Perturbation and Cotangent Levels
Nested AD needs distinct derivative levels.
In forward mode, this prevents perturbation confusion. In reverse mode, the analogous issue concerns adjoint levels.
A nested AD system must know which derivative level each tangent or cotangent belongs to.
Otherwise, an inner derivative computation may accidentally consume or modify derivative information intended for an outer computation.
Correct systems usually track derivative levels explicitly:
level 0: primal computation
level 1: first derivative
level 2: second derivativeThis bookkeeping is not cosmetic. It is part of the semantics of nested differentiation.
Checkpointing for Higher-Order Reverse
Checkpointing trades recomputation for memory.
In first-order reverse mode, checkpointing avoids saving every intermediate value. During the backward pass, some values are recomputed as needed.
In higher-order reverse mode, checkpointing becomes more complicated because recomputation itself may occur inside a differentiated computation.
A checkpoint must specify:
| Question | Requirement |
|---|---|
| what is saved | primal values, derivative values, or both |
| what is recomputed | forward code, backward code, or nested code |
| at which AD level | derivative level must remain consistent |
| with what side effects | recomputation must preserve semantics |
Checkpointing remains essential, but the implementation must be level-aware.
Implementation Strategy
A practical higher-order reverse system usually needs a disciplined internal representation.

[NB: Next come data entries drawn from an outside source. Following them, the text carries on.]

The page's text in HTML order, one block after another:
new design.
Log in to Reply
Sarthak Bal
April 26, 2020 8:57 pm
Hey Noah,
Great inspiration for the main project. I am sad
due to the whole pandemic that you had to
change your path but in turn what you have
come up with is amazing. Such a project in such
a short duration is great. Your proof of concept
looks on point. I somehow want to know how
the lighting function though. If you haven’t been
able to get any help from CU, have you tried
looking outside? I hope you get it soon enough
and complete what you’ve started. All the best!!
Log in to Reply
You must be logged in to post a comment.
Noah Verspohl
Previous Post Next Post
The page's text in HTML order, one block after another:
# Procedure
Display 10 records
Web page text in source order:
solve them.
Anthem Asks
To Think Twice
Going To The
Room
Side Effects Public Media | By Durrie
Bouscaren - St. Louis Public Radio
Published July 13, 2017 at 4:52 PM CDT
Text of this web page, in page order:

Good designs tend to make these objects explicit:
primal value
tangent value
cotangent value
AD level
saved residuals
linearized function
transpose ruleThe system should avoid hiding derivative semantics inside opaque mutation-heavy runtime code.

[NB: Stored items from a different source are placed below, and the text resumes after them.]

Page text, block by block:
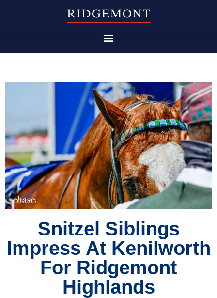
Snitzel Siblings
Impress At Kenilworth
For Ridgemont
Highlands
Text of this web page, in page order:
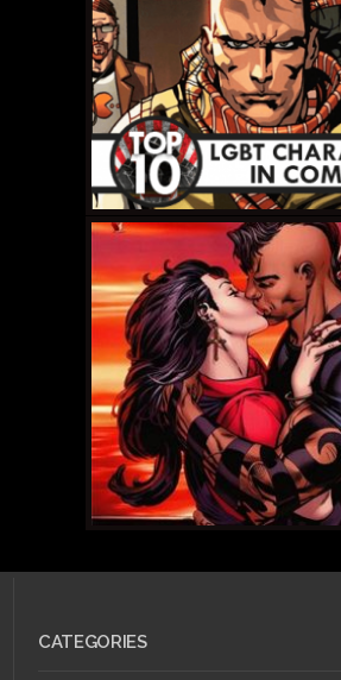
JULY 12, 2011 •Scarlet
Betch Episode 52.1: All
New! All Different!
Relaunch Edition!
MAY 31, 2011 •
LBGT Comic Book
CATEGORIES
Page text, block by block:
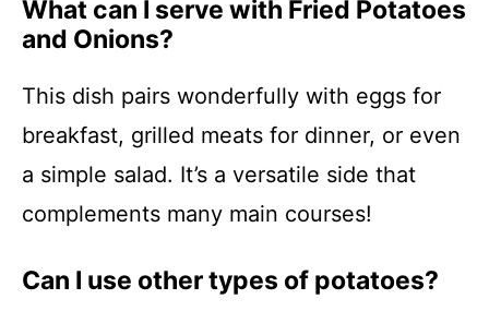
What can I serve with Fried Potatoes
and Onions?
This dish pairs wonderfully with eggs for
breakfast, grilled meats for dinner, or even
a simple salad. It’s a versatile side that
complements many main courses!
Can I use other types of potatoes?
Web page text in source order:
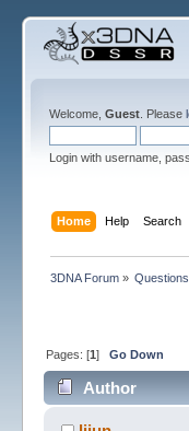
Welcome, Guest. Please
Login with username,
Home Help Search
3DNA Forum»
Pages: [1] Go Down
Author
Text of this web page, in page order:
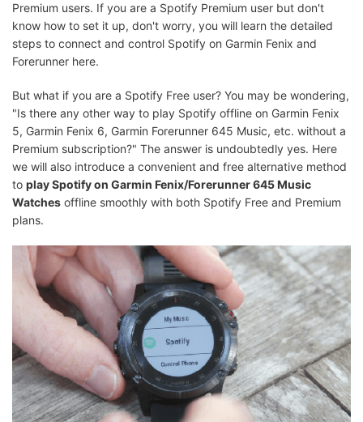
Premium users. If you are a Spotify Premium user but don't
know how to set it up, don't worry, you will learn the detailed
steps to connect and control Spotify on Garmin Fenix and
Forerunner here.
But what if you are a Spotify Free user? You may be wondering,
"Is there any other way to play Spotify offline on Garmin Fenix
5, Garmin Fenix 6, Garmin Forerunner 645 Music, etc. without a
Premium subscription?" The answer is undoubtedly yes. Here
we will also introduce a convenient and free alternative method
to play Spotify on Garmin Fenix/Forerunner 645 Music
Watches offline smoothly with both Spotify Free and Premium
plans.
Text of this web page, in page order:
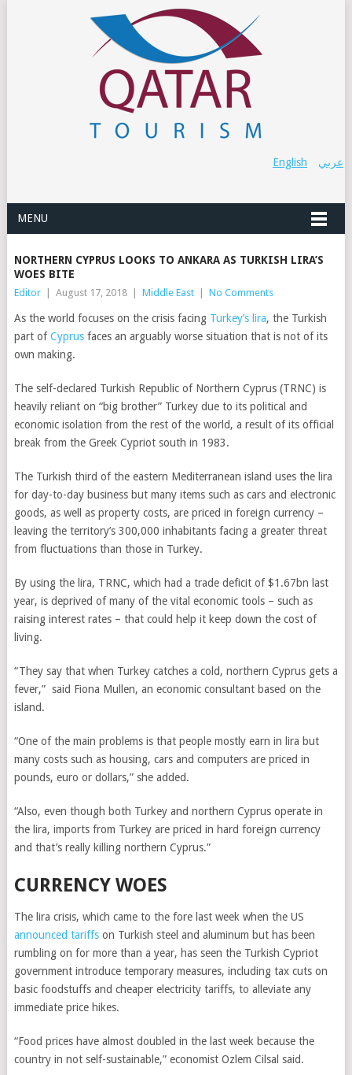
عربي English
MENU
NORTHERN CYPRUS LOOKS TO ANKARA AS TURKISH LIRA’S
WOES BITE
Editor August 17, 2018 Middle East No Comments
As the world focuses on the crisis facing Turkey’s lira, the Turkish
part ofCyprusfaces an arguably worse situation that is not of its
own making.
The self-declared Turkish Republic of Northern Cyprus (TRNC) is
heavily reliant on “big brother” Turkey due to its political and
economic isolation from the rest of the world, a result of its official
break from the Greek Cypriot south in 1983.
The Turkish third of the eastern Mediterranean island uses the lira
for day-to-day business but many items such as cars and electronic
goods, as well as property costs, are priced in foreign currency –
leaving the territory’s 300,000 inhabitants facing a greater threat
from fluctuations than those in Turkey.
By using the lira, TRNC, which had a trade deficit of $1.67bn last
year, is deprived of many of the vital economic tools – such as
raising interest rates – that could help it keep down the cost of
living.
“They say that when Turkey catches a cold, northern Cyprus gets a
fever,” said Fiona Mullen, an economic consultant based on the
island.
“One of the main problems is that people mostly earn in lira but
many costs such as housing, cars and computers are priced in
pounds, euro or dollars,” she added.
“Also, even though both Turkey and northern Cyprus operate in
the lira, imports from Turkey are priced in hard foreign currency
and that’s really killing northern Cyprus.”
CURRENCY WOES
The lira crisis, which came to the fore last week when the US
announced tariffson Turkish steel and aluminum but has been
rumbling on for more than a year, has seen the Turkish Cypriot
government introduce temporary measures, including tax cuts on
basic foodstuffs and cheaper electricity tariffs, to alleviate any
immediate price hikes.
“Food prices have almost doubled in the last week because the
country in not self-sustainable,” economist Ozlem Cilsal said.
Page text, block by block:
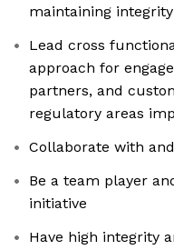
maintaining
Lead cross
approach for
partners, and
regulatory areas
Collaborate with
Be a team player
initiative
Have high integrity
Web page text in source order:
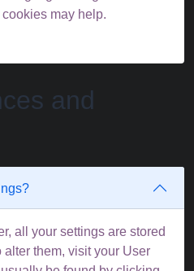
may help.
and
all your settings are stored
alter them, visit your User

One useful design is to split differentiation into two phases:
linearize(f, x) -> y, pullback
transpose(linearized_program) -> reverse programThen higher-order differentiation can operate on the linearized program representation rather than on ad hoc tape operations.
Practical Guidance
Higher-order reverse mode is powerful, but it should be used with care.
Use it when:
| Use case | Reason |
|---|---|
| differentiating optimization procedures | outer gradients require gradients of gradients |
| meta-learning | training rules are themselves differentiated |
| implicit layers | derivatives of solver outputs are needed |
| curvature analysis | second-order information is required |
| differentiable programming languages | nested AD is part of the language model |
Avoid treating it as a default replacement for simpler methods.
For Hessian-vector products, prefer forward-over-reverse when available. For full Hessians, prefer structured or sparse methods when possible. For higher-order derivatives beyond second order, consider Taylor mode or specialized higher-order representations.
Design Principle
First-order reverse mode can be implemented as a runtime technique.
Higher-order reverse mode needs semantic discipline.
The backward pass must be a differentiable program with clear rules for values, adjoints, mutation, saved residuals, and derivative levels. Without that structure, nested reverse mode becomes fragile, memory-heavy, and prone to silent mathematical errors.